# Is data aggregation proper for Chi-Squared's?

#### tgooberbutt

##### New Member
I'm looking into the Attraction or Asymmetrically Dominated Decoy Effect (ADE). To test the effect, most experiments compare a choice share between a control and a test condition. Participants are randomly assigned to either the control or test condition. Within each condition, each participant answers several questions...they choose products from let's say 5 choice sets: orange juice, cars, TV....all very different products. The choice sets are always presented in the same order.

Let's say a study has 20 participants. 10 get assigned to the decoy condition and 10 to the control condition. Each of the control condition participants makes 5 choices, same with the decoy condition. The study then reports 10*5=50 observations in the control, and 50 in the decoy condition. The observations are then subjected to a Chi-squared analysis that has a total cell count of 100 (50 ctrl, 50 decoy).

Does this method of aggregation violate independence? If so, what are the negative repercussions of combining the data in this way?

There is psych research that suggests there may be individual, cognitive differences in how people react to and choose in decoy scenarios, and there is also certainly literature on how the decision making process differs depending on product characteristics as well...so choosing orange juices may trigger different cognitive processes than choose a car.

Do these individual and product differences affect independence of observation when aggregating data in the manner described above? Since participants were randomly assigned to either control or test conditions, does that 'independence' carry through and allow me to say that the analysis had independent observations? My inclination is that having each participant counted as five separate observations (once for each choice they made) is wrong....because by that logic, can't I just have an experiment with 2 participants - randomly assign one to the control condition, and one to the test condition, and have each make 50 choices? By the same method, I could report an n=100, no? But I don't know if this extreme reasoning is correct, or how to describe it in technical/statistical terms.

Thanks - I very stuck at this point

Last edited:

#### Karabiner

##### TS Contributor
But I don't know if this extreme reasoning is correct, or how to describe it in technical/statistical terms.
It isn't extreme.
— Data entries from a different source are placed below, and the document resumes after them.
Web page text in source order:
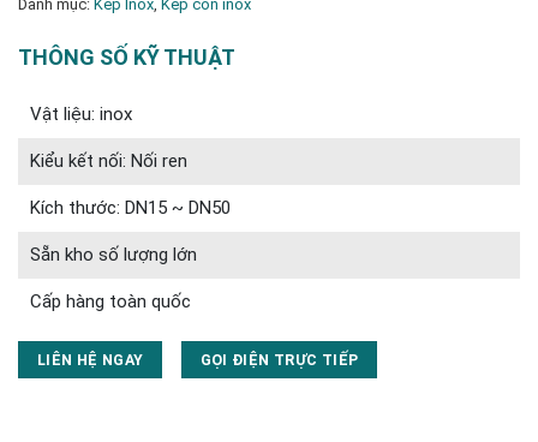
Danh mục: Kép Inox, Kép côn inox
THÔNG SỐ KỸ THUẬT
Vật liệu: inox
Kiểu kết nối: Nối ren
Kích thước: DN15 ~ DN50
Sẵn kho số lượng lớn
Cấp hàng toàn quốc
LIÊN HỆ NGAY GỌI ĐIỆN TRỰC TIẾP
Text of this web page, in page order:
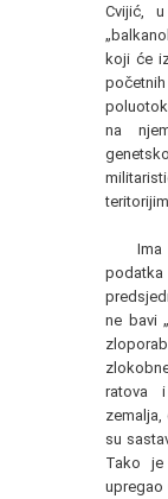
Cvijić,
koji će
na
Ima li
ne bavi
ratova i
su
Tako je
upregao
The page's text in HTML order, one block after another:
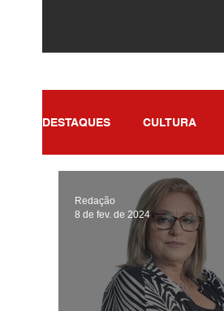
DESTAQUES CULTURA
SAÚDE
Redação
8 de fev. de 2024
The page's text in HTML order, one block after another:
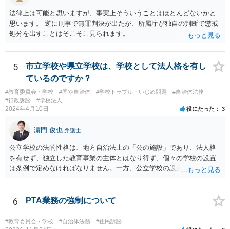
法律上は可能と思いますが、事実上そういうことはほとんどないかと
思います。 逆に刑事で無罪判決が出たが、所属庁が独自の判断で懲戒
処分を出すことはそこそこ見られます。
5
市立学校や県立学校は、学校として法人格を有し
ているのですか？
#教育委員会・学校 #国や自治体 #学校トラブル・いじめ問題
#自治体法務
#行政訴訟
#学校法人
2024年4月10日 役にたった 3
濵門 俊也 弁護士
公立学校の法的性格は、地方自治法上の「公の施設」であり、法人格
を有せず、独立した教育事業の主体とはなり得ず、個々の学校の設置
は条例で定めなければなりません。一方、公立学校の設置者である地
利義務の主体となる法人格を有し、教育事業の主体となっています。
ちなみに、公立学校は教育行政組織上の取扱いとしては「教育機関」
6 PTA業務の強制について
#教育委員会・学校 #自治体法務 #住民訴訟

It is a correct reasoning. One can analyse such
data using a multivel model (complicated), or some kind of
repeated measures-analysis, or aggregate each individual's
5 responses in an appropriate way and use the aggregated
measure as dependent variable.

With kind regards

K.

#### tgooberbutt

##### New Member
Hi Karabiner,

Thank you for your time in looking at this. Can you point me in the right direction on what type of aggregation is "appropriate?" Perhaps some stat terms/streams of literature that I can look up?
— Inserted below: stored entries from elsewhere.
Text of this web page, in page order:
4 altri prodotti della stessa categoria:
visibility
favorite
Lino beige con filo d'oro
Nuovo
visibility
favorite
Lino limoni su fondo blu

The aggregation I see in the attraction effect literature just counts each of the participant's five choices as five separate observation/count in a Chi-Squared. The design and intent of these studies was not meant to be repeated measures or to detect within-in participant differences with the five choices. Thanks in advance.

#### Karabiner

##### TS Contributor
Thank you for your time in looking at this. Can you point me in the right direction on what type of aggregation is "appropriate?"
That depends on the nature of the measurements
and on the research question.

E.g.. if one has 5 yes/no responses from each partcipant,
then it could be useful just to count the number of "yes"-
responses and use them in the analysis. I am not sure
what exactely your response variable is/response variables
are here, but maybe you can aggregate the 5 responses in
such a way that it suits your purposes.

Alternatively, if response sets are different from each other
and all 5 sets are the same for all participants, it might be
feasable to perform 5 analyses, but I am of course not sure
about that because I am not familiar with this area of research.

With kind regards

K.

With kind regards

K.

#### tgooberbutt

##### New Member
Thanks Karabiner - I think I might have found a direction...

The response sets are all binary, and I'm looking at the proportions between yes and no. The literature I'm working in has straight addition of yeses and nos for all responses for all participants. I did more digging and it looks like the aggregation does indeed violate iid as multiple measures (responses) from a participant is inherently not independent. The advantage to aggregating is increased power and 'n,' but the downside, of course is a higher risk of Type I errors, and of course that it's a violation of iid. My conclusion is that the data needs to be clustered by participant...It's not optimal, but the observations can be aggregated, but aggregation would require an adjustment to the Chi2 stat.

I found the following articles on this subject useful:

Garson, G.I. & Moser, E.B (1995). Aggregation and the Pearson Chi-Square statistic for Homogeneous Proportions and Distributions in Ecology, Ecology, 76(7), 2258-2269.
Donald, A. & Donner, A. (1987). Adjustments to the Mantel-Haenszel Chi Square Statistic and odds ratio variance estimators when the data are clustered, Statistics in Medicine, 6, 491-499.